Scientists from the University of Amsterdam (UvA) participating in an international study have discovered that a pair of lipoproteins that bind to outer cell membranes stimulate the activity of penicillin-binding proteins, which are known to be responsible for the synthesis of the protective cell wall (peptidoglycan layer) of bacteria. The findings open the door to the development of antibiotics that can inhibit interaction between penicillin-binding proteins and lipoproteins during bacterial cell growth. If successful, the implications would be huge, given that many bacteria have become resistant to the existing penicillins used to block penicillin-binding proteins. These findings were published in the 23 December 2010 issue of Cell.
Until recently, it was thought that synthesis of the peptidoglycan layer was regulated by proteins in the cytoplasmic membrane. However, the new study reveals it is actually the outer membrane that controls this process. The peptidoglycan layer within the bacterial cell wall determines a bacterium’s shape and protects it against mechanical and osmotic stress, and is itself produced by penicillin-binding proteins. By inhibiting that protein synthesis activity, penicillins (one of the largest classes of antibiotics) are able to kill the bacterium. Understanding how these lipoproteins function and are regulated will therefore provide a key to the development of new antibiotics.

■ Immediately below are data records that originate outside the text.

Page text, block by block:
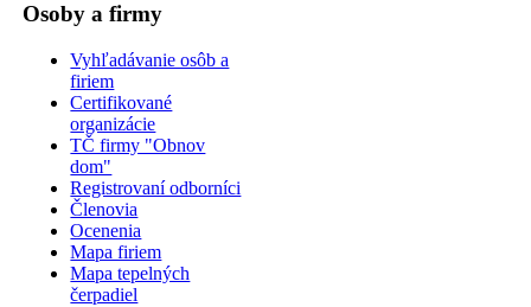
Osoby a firmy
Vyhľadávanie osôb a
firiem
Certifikované
organizácie
TČ firmy "Obnov
dom"
Registrovaní odborníci
Členovia
Ocenenia
Mapa firiem
Mapa tepelných
čerpadiel
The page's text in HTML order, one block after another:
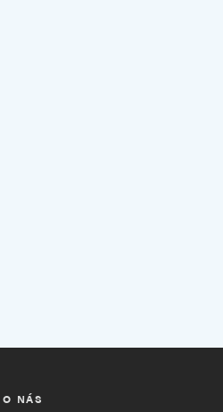
O NÁS
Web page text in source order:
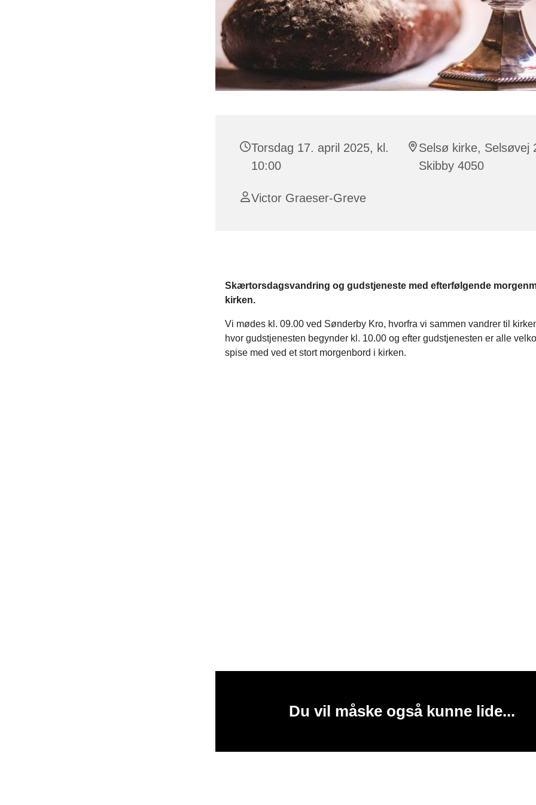
Torsdag 17. april 2025, kl.
10:00
Selsø kirke, Selsøvej
Skibby 4050
Victor Graeser-Greve
Skærtorsdagsvandring og gudstjeneste med efterfølgende
kirken.
Vi mødes kl. 09.00 ved Sønderby Kro, hvorfra vi sammen vandrer til
hvor gudstjenesten begynder kl. 10.00 og efter gudstjenesten er alle
spise med ved et stort morgenbord i kirken.
Du vil måske også kunne lide...

The lipoproteins were discovered by researchers at the University of California in San Francisco (USA) and the Institute for Cell and Molecular Bioscience at Newcastle University (UK), who investigated the function of these proteins in close cooperation with molecular cell biologists at the UvA.

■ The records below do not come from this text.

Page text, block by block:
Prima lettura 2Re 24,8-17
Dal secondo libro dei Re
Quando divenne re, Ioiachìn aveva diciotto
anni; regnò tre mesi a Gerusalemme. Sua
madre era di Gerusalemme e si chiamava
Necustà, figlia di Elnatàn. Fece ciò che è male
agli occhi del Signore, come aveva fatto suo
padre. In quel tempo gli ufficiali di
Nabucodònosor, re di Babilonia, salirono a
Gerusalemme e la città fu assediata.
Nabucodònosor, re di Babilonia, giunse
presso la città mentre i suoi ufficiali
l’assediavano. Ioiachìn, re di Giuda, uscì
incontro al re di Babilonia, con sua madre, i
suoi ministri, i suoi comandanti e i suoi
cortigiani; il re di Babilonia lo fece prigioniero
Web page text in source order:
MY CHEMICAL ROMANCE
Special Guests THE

The molecular mechanism behind bacterial growth
The UvA team, led by Dr Tanneke den Blaauwen, was asked to determine the point in time and location at which the newly discovered lipoproteins were active and the conditions for their activity. With plenty of experience studying the activity of penicillin-binding proteins in cells, the team’s research work focuses on the molecular mechanism behind bacterial growth and division. By cultivating bacteria under precisely regulated conditions, they are able to determine the age of a bacterium based on its morphological features. Using florescent antibodies to visualise the distribution of proteins throughout a cell, microscopic recordings and careful image analysis of the fluorescent cells then make it possible to learn when proteins are active, whether that activity hinges on other proteins and where the proteins are situated within that cell.